The title of the post is “The Promise”… which is also the title of a Bruce Springsteen song that Posnanski weaves through the story he’s telling. I’ve never been a huge Springsteen fan (Bob Dylan was more to my tastes). I like some of his stuff ok. I have a ‘greatest hits’ CD of some sort laying around and a few songs on my IPod… somewhere. I think. I haven’t actually listened to my IPod in quite some time. It’s one of the original models and I guess I got tired of all the smirks from people with the newer models. Not tired enough of them to actually buy a new model, but tired enough that I quit carrying mine on trips. But I digress.

I almost just skipped past reading this Posnanski post because, frankly, I just couldn’t imagine why I’d be interested in reading a column about Springsteen written by a sports writer/blogger… even my favorite sports writer/blogger. And it was late. And I was tired. But then, it was Posnanski, so I read the column.

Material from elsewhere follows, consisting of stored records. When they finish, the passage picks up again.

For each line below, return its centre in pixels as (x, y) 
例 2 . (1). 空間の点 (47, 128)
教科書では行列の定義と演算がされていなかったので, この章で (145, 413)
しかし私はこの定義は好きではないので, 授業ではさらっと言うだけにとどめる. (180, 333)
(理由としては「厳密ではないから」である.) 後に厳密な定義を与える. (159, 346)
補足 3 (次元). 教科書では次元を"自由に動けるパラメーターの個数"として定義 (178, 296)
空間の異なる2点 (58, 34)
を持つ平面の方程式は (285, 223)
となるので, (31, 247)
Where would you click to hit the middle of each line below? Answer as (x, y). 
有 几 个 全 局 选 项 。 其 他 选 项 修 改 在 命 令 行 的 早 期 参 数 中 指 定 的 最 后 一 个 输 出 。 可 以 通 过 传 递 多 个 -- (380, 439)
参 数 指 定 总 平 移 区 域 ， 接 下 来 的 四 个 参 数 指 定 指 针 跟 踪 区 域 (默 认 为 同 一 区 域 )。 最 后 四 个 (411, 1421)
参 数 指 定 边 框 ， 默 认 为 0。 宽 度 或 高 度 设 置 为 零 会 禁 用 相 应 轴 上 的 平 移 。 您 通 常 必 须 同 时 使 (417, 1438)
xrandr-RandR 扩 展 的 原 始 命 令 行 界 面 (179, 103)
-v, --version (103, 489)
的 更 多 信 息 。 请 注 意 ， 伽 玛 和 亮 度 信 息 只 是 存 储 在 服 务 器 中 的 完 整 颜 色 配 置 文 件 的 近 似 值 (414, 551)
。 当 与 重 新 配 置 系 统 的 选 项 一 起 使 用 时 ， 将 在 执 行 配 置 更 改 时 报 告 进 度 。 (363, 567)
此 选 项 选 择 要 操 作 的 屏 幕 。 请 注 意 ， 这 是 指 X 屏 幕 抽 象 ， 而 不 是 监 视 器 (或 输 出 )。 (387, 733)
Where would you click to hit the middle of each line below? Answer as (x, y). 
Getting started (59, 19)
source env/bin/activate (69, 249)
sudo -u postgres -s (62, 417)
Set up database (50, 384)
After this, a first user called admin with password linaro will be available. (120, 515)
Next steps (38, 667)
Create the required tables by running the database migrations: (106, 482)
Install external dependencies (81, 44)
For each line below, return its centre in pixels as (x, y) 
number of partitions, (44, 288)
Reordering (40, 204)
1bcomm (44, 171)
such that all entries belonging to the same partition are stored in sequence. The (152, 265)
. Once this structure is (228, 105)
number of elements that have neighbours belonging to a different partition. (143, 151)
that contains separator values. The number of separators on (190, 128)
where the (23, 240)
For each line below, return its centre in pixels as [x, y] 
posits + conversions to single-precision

As always, I was glad I did (though perhaps I would have preferred reading it earlier so I didn’t lie awake thinking most of the night).

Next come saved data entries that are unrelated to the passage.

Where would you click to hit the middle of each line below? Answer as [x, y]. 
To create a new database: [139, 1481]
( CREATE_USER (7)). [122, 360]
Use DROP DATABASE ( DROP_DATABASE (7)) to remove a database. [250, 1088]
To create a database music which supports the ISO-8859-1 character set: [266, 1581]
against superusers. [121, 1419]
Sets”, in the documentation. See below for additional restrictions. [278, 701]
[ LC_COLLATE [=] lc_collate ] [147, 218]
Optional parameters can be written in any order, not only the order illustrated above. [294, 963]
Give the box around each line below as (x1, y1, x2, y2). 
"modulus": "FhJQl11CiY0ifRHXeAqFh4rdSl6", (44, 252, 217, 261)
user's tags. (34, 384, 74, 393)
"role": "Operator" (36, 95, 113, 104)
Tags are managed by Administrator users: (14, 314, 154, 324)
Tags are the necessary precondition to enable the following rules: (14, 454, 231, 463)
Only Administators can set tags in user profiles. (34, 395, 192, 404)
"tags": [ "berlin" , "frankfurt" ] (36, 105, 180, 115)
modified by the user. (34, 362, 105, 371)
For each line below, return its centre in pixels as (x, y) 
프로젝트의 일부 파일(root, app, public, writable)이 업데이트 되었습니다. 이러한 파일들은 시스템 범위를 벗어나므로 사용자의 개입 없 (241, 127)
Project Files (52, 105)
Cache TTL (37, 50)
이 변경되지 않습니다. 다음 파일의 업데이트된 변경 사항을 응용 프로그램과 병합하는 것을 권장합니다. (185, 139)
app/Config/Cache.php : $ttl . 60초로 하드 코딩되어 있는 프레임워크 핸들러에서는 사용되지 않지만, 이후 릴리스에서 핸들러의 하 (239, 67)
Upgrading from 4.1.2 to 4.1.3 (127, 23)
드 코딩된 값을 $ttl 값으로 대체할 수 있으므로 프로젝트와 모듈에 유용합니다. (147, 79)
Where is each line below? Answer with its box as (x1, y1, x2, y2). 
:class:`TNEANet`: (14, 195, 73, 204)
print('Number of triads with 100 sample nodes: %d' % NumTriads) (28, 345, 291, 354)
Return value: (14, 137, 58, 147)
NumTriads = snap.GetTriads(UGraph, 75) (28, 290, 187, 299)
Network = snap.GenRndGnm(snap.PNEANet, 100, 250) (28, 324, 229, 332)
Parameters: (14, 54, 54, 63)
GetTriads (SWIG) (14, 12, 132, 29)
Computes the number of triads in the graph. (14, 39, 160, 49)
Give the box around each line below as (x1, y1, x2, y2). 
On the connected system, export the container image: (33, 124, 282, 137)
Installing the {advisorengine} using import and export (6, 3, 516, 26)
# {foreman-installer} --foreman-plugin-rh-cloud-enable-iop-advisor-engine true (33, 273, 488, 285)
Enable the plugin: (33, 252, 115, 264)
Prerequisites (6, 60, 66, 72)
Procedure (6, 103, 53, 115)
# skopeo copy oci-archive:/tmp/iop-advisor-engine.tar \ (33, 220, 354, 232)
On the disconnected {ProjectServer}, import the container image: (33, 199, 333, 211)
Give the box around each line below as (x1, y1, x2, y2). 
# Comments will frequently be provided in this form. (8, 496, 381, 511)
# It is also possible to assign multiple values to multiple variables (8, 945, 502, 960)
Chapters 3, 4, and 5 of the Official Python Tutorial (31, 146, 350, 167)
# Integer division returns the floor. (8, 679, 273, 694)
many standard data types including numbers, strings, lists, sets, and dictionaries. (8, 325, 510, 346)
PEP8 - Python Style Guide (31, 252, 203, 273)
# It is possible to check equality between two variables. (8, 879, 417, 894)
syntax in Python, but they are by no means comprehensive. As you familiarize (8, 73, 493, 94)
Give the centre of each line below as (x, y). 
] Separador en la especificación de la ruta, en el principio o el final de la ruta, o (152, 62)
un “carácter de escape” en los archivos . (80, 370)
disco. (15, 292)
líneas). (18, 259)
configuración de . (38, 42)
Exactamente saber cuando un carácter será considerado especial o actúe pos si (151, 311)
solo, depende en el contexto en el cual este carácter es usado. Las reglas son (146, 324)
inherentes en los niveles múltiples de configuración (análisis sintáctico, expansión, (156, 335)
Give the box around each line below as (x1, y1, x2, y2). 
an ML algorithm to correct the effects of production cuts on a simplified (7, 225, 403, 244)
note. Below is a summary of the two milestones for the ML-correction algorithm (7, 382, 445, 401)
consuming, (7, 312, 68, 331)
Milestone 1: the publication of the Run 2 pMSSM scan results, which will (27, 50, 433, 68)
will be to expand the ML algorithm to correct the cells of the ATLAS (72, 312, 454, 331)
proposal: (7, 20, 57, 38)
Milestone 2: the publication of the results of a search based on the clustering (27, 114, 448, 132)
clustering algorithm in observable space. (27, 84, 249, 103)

Posnanski’s “The Promise” post has nothing to do with sports, only a bit to do with Springsteen, a lot to do with life, and is exactly the sort of writing that has made him my favorite writer/blogger. The column is about a summer during his early college years when he was working in a yarn factory with his father, to make enough money to buy the old Pontiac that he and his dad drove to the factory every morning. I know that premise, by itself, is a bit yawn inducing. But like good writers do, he hooked me within the first two paragraphs.

I remember the first time I heard The Promise. It was about a decade ago. The song had been around for a long time before I first heard it — Bruce Springsteen would say it was the first song he wrote after Born To Run made him a rock and roll star in 1975. It figures that this was the first song. Born to Run, the whole album, was about longing, open highway, the amusement park rising bold and stark, the poets who write nothing at all, the ghosts in the eyes of all the boys Mary sent away. Born to Run is about that brilliant age when you know dreams don’t come true, but you still believe they might come true FOR YOU.

And The Promise is about the every day numbing of those dreams.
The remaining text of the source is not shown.